英国王室と日本の刺青
明治時代、日本独自の芸術として発展した刺青は、意外にも英国王室をはじめとする欧米の上流階級と深い関わりを持っていました。
藤原書店が提供する小山騰氏による解説記事『日本の刺青と英国王室』の内容に基づき、その関係性を要約して解説します。
1. 英国王室での流行
1870年代、当時の英国皇太子(後のエドワード7世)が刺青を彫ったことをきっかけに、王室関係者や上流階級の間で刺青を入れることが一種のファッションとして大流行しました。この流行は、英国王室の複雑な姻戚関係を通じて、他の欧州諸国の王室やアメリカの上流階級にも広がりました。
2. 日本を訪れた英国王子の刺青
明治時代には、来日した英国王室の王子たちが刺青を入れることが伝統のようになっていました。

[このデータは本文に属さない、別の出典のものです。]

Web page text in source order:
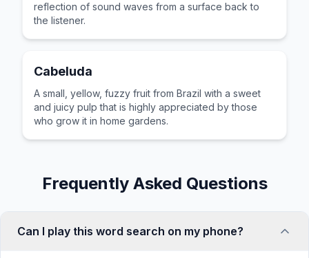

明治14年(1881年): アルバート・ヴィクター王子とジョージ王子(後のジョージ5世)が来日し、刺青を彫ることを熱望しました。当時、日本政府は刺青を「文明開化に反する野蛮な習慣」として禁制にしていましたが、大国・英国からの要請を断りきれず、これを受け入れました。

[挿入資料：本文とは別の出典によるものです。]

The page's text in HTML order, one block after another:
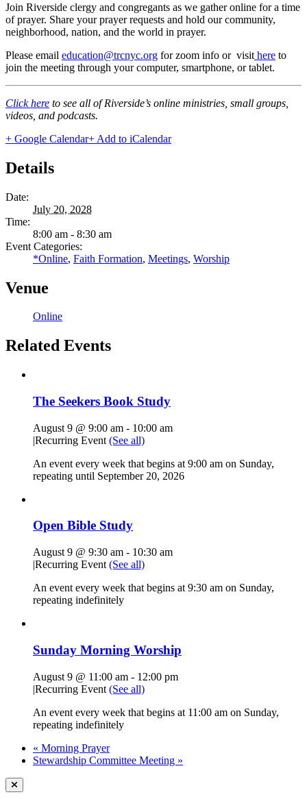
Join Riverside clergy and congregants as we gather online for a time
of prayer. Share your prayer requests and hold our community,
neighborhood, nation, and the world in prayer.
Please email education@trcnyc.org for zoom info or visit here to
join the meeting through your computer, smartphone, or tablet.
Click here to see all of Riverside’s online ministries, small groups,
videos, and podcasts.
+ Google Calendar+ Add to iCalendar
Details
Date:
July 20, 2028
Time:
8:00 am - 8:30 am
Event Categories:
*Online, Faith Formation, Meetings, Worship
Venue
Online
Related Events
The Seekers Book Study
August 9 @ 9:00 am - 10:00 am
|Recurring Event (See all)
An event every week that begins at 9:00 am on Sunday,
repeating until September 20, 2026
Open Bible Study
August 9 @ 9:30 am - 10:30 am
|Recurring Event (See all)
An event every week that begins at 9:30 am on Sunday,
repeating indefinitely
Sunday Morning Worship
August 9 @ 11:00 am - 12:00 pm
|Recurring Event (See all)
An event every week that begins at 11:00 am on Sunday,
repeating indefinitely
« Morning Prayer
Stewardship Committee Meeting »

大正11年(1922年): 英国皇太子エドワード(後のエドワード8世)が来日した際にも同様の要請がありましたが、この時には日本はすでに国際的な地位を高めていたため、刺青の禁制を理由にこれを拒絶しました。
3. 歴史のアイロニー(皮肉)
この関係性には、歴史の皮肉とも言える側面がありました。
政府の禁制 vs 外国人の熱望: 明治政府が国内で「野蛮なもの」として刺青を厳しく禁止していた一方で、文明の模範として仰いでいた欧米の王侯貴族や旅行者たちは、日本の刺青を高く評価し、熱心に彫りたがりました。
無名の職人、世界的な名声: 日本で「刺青師のエンペラー」として世界的に有名になった職人「彫千代」は、海外では伝説的な存在でしたが、日本ではほぼ無名のまま数奇な最期を遂げました。また、日本の刺青技術やデザインは、明治期に欧米の刺青師たちにも大きな技術的影響を与えました。
庶民の間で芸術として昇華された日本の刺青は、明治時代というグローバリゼーションの黎明期において、外交や文化交流の意外な接点となっていたのです。